Karel Appel — Galerie Lelong & Co.
La galerie Lelong & Co. présente une série de peintures de Karel Appel, montrées pour la première fois en tant qu’entité et réalisées en 1990, période marquée par une concentration de la vie new-yorkaise dont il cherchait à s’affranchir.
« Karel Appel — Eternal Space of Being », Galerie Lelong & Co du 18 novembre 2021 au 8 janvier 2022. En savoir plus Si une présentation du peintre constitue toujours un évènement à Paris, lieu de résidence durant plusieurs années mais surtout point de départ formel du mouvement CoBrA tirant son nom des villes d’origine (Copenhague, Bruxelles, Amsterdam) d’exilés réunis en un lieu étranger, elle est chaque fois l’occasion de faire le point sur la liberté formelle et l’invention radicale qui a émaillé un rapport à la peinture singulier, où expérimentation et inventions plastiques ont dessiné la ligne de cohérence d’un œuvre riche aux paradoxes constitutifs. De la profondeur intellectuelle synthétisée dans la fragilité enfantine du trait, de la recherche infinie des nuances nouvelles d’une peinture appliquée par contrastes, les contradictions sont autant de points d’étape dans une peinture qui se mesure par intensité et expressivité comme seuls biais.Une double tonalité qui résonne avec l’immédiate noirceur des toiles en question pour cet artiste qui a toujours reconnu que le contexte conditionnant sa peinture. Et, en articulant explicitement les dimensions temporelle et spatiale (la série a pour titre Eternal Space of Being), Karel Appel insiste sur cette localisation précise du moment d’éclatement de tous les moments. Vertige philosophique d’une éternité naissante à la faveur d’une rencontre des couleurs venant annuler la monochromie, l’espace indifférencié d’un noir qui sert ici de fond à ses variations.
Homme, femme, silhouette ambiguë, les différentes formes qui peuplent ces vortex de vie primordiale ne s’encombrent pas de symbolique catégorielle, c’est bien plus le mouvement, l’élan de la ligne et leur manière de briser les plages de couleur qui comptent dans ces compositions marquées par une sobriété qui tranche avec les outrances carnavalesques caractéristiques de la peinture d’Appel.
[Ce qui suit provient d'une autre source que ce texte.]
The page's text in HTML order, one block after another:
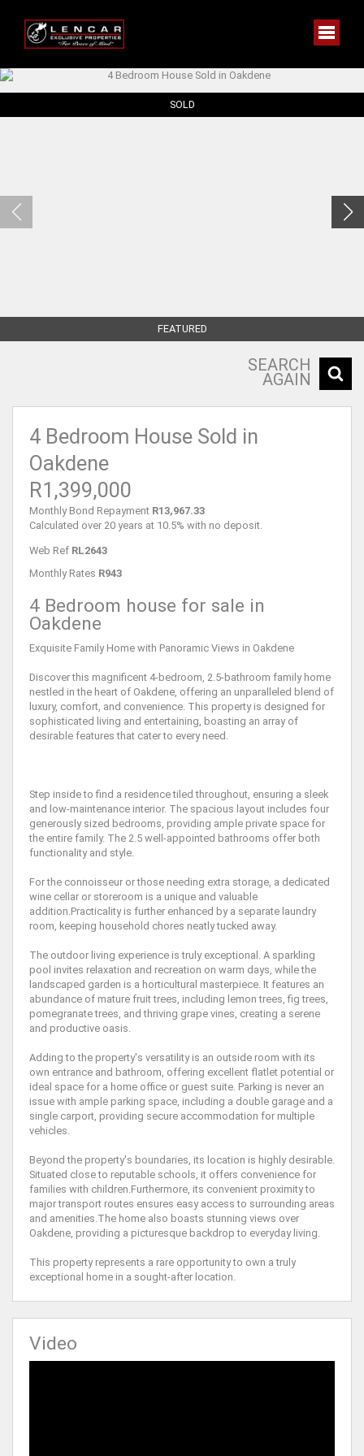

L’énergie est là, plus condensée et rayonnante, prisonnière expressive d’un fond qui l’enserre pour mieux la libérer.
Le noir au cœur de la série devient protagoniste d’allégories ouvertes et dépasse le simple espace monochrome pour démultiplier la valeur des contrastes. Le noir devient contexte créateur ; ne parle-t-on pas de mythe de la caverne pour évoquer l’obscurité dans laquelle étaient plongés les hommes ? De manière analogique, ce même noir devient ici acteur et générateur de sa propre histoire.
En ce sens, et c’est tout l’apport de cette empreinte philosophique qui, même si non-explicite, marque cette très belle présentation ; la tendance « primitiviste » d’Appel s’échappe et s’émancipe pour rejoindre la tentation d’illustrer la possibilité d’un sujet primordial et, c’en est une démonstration convaincante, fondamentalement lié à la couleur.